Return only the lines of the listing below that run from the line with "Fuhrpark [33, 369]" through the line with "broker will use", both ends included, exactly as written.

┄┄┄┄┄┄┄┄┄┄

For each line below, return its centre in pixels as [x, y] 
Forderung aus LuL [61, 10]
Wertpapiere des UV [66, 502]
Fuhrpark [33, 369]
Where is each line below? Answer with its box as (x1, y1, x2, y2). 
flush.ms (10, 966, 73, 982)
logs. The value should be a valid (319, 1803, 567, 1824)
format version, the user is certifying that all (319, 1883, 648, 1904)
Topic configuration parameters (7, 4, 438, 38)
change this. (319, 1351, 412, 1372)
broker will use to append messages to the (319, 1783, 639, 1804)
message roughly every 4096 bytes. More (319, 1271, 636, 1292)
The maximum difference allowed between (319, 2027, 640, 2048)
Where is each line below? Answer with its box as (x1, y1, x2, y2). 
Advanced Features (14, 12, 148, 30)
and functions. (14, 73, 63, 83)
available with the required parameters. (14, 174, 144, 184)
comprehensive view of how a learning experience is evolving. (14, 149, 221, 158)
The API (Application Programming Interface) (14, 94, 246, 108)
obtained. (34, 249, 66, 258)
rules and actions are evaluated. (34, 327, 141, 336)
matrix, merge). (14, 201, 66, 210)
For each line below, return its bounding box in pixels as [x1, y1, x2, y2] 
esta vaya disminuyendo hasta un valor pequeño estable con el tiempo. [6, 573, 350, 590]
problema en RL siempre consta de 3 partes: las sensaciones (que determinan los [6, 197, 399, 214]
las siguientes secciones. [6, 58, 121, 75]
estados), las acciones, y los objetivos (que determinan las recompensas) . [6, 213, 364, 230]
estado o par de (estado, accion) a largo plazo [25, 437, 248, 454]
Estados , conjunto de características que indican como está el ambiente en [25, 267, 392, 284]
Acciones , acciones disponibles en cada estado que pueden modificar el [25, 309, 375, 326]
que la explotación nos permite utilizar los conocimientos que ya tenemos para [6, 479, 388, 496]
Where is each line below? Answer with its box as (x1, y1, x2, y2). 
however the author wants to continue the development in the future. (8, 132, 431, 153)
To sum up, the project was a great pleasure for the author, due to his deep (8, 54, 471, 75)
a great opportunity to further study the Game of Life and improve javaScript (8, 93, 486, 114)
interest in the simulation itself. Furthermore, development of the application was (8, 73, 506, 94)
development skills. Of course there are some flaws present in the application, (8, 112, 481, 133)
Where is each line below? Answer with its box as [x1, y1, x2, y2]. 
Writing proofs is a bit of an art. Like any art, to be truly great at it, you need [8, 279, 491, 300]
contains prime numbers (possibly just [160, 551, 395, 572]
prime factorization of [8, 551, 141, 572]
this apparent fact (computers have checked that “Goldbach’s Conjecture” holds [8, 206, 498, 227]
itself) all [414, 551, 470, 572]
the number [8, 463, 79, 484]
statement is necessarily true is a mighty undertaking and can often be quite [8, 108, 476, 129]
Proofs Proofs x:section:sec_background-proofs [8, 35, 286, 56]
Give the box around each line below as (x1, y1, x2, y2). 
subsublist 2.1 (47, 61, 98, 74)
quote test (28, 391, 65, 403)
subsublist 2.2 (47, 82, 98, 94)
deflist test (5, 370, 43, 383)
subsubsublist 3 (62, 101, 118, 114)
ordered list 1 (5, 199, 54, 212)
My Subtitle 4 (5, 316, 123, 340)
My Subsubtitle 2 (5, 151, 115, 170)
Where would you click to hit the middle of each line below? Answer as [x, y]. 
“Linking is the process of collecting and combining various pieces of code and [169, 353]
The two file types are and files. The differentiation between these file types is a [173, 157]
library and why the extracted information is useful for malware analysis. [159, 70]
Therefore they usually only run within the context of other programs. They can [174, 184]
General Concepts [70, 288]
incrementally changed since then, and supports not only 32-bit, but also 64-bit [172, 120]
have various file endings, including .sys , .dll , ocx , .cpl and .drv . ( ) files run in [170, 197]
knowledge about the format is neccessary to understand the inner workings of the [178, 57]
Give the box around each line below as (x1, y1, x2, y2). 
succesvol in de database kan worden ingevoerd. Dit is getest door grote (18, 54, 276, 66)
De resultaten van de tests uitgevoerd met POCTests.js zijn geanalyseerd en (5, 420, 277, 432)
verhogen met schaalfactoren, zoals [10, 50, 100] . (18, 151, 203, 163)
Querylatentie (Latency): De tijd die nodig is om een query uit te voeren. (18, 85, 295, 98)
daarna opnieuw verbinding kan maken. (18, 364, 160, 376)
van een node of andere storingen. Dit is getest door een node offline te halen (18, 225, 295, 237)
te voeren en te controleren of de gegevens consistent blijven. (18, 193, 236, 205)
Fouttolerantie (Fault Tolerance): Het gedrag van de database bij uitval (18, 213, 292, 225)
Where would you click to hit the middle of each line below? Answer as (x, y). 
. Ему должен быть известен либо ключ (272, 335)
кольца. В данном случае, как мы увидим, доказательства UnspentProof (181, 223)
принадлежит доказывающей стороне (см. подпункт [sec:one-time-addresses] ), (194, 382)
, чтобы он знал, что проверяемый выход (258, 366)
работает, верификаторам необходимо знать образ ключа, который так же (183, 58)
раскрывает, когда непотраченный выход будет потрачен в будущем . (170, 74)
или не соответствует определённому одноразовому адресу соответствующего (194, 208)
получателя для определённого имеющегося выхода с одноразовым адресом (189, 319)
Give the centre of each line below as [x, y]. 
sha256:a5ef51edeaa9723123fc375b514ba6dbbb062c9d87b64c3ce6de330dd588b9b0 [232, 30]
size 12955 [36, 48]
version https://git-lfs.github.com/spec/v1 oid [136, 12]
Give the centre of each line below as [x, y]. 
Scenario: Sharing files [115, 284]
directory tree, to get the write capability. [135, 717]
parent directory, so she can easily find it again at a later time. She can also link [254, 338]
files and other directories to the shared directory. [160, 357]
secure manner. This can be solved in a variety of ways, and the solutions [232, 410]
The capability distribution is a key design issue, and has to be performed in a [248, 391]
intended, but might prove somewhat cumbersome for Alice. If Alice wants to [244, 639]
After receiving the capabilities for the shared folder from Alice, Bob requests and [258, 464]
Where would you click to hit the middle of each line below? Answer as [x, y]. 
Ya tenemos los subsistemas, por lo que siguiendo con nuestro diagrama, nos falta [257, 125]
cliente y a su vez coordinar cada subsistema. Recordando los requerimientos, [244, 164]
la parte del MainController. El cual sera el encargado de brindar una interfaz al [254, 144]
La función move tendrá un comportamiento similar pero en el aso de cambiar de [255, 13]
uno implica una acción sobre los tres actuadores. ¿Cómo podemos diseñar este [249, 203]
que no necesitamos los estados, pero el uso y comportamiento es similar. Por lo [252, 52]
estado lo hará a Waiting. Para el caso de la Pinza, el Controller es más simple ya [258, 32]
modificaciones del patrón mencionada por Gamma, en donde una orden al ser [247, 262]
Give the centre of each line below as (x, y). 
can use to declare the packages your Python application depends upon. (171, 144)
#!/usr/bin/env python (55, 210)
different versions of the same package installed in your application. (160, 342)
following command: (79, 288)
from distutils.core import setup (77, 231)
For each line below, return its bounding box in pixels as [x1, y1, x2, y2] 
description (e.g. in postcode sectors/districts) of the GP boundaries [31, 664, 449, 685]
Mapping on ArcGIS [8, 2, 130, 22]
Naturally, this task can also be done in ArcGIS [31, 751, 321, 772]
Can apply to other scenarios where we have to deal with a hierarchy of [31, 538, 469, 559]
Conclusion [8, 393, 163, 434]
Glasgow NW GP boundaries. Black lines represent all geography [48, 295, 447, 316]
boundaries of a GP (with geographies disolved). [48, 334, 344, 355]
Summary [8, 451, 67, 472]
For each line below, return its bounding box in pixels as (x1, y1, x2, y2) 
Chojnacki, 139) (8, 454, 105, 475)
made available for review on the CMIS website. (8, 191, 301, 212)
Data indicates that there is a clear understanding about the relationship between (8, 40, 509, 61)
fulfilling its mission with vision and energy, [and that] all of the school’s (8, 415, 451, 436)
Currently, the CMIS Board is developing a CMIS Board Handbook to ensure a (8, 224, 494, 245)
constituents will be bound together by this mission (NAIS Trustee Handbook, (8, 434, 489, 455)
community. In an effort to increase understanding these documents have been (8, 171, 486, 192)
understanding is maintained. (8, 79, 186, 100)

┄┄┄┄┄┄┄┄┄┄

**Result for this task**
Fuhrpark [33, 369]
Where is each line below? Answer with its box as (x1, y1, x2, y2). 
flush.ms (10, 966, 73, 982)
logs. The value should be a valid (319, 1803, 567, 1824)
format version, the user is certifying that all (319, 1883, 648, 1904)
Topic configuration parameters (7, 4, 438, 38)
change this. (319, 1351, 412, 1372)
broker will use to append messages to the (319, 1783, 639, 1804)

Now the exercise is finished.